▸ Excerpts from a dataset
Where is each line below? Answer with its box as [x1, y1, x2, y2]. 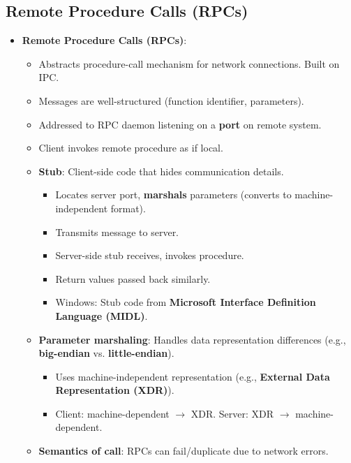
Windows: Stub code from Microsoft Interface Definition [55, 295, 316, 309]
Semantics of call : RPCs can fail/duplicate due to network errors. [38, 443, 329, 458]
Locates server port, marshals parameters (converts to [55, 187, 292, 202]
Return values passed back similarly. [55, 271, 211, 286]
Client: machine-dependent [55, 406, 170, 420]
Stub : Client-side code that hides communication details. [38, 163, 284, 178]
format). [110, 200, 146, 215]
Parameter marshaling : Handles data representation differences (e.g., [38, 332, 346, 346]

▸ What you need to do
Search the entries for the string "Stub" and copy each line where it occurs.

▸ Answer to this exercise
Windows: Stub code from Microsoft Interface Definition [55, 295, 316, 309]
Stub : Client-side code that hides communication details. [38, 163, 284, 178]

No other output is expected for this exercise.